__TASK DETAILS__. Exact copy, no pictures: reproduce the lines from the one that holds "Starting up (47, 15)" through the end of the entries.

◆ ◆ ◆ ◆ ◆ ◆ ◆

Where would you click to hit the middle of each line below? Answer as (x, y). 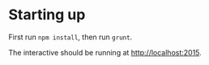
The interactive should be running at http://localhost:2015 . (105, 52)
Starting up (47, 15)
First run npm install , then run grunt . (70, 37)
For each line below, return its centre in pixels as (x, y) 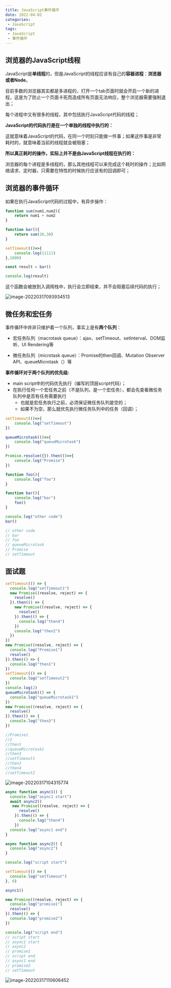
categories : (18, 19)
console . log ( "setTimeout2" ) (40, 679)
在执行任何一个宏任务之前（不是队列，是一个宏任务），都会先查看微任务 (87, 389)
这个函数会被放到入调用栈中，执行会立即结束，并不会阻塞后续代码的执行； (83, 287)
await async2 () (26, 801)
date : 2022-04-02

◆ ◆ ◆ ◆ ◆ ◆ ◆

__RESPONSE TO THIS TASK__.
Starting up (47, 15)
First run npm install , then run grunt . (70, 37)
For each line below, return its centre in pixels as (x, y) 
categories : (18, 19)
console . log ( "setTimeout2" ) (40, 679)
在执行任何一个宏任务之前（不是队列，是一个宏任务），都会先查看微任务 (87, 389)
这个函数会被放到入调用栈中，执行会立即结束，并不会阻塞后续代码的执行； (83, 287)
await async2 () (26, 801)
date : 2022-04-02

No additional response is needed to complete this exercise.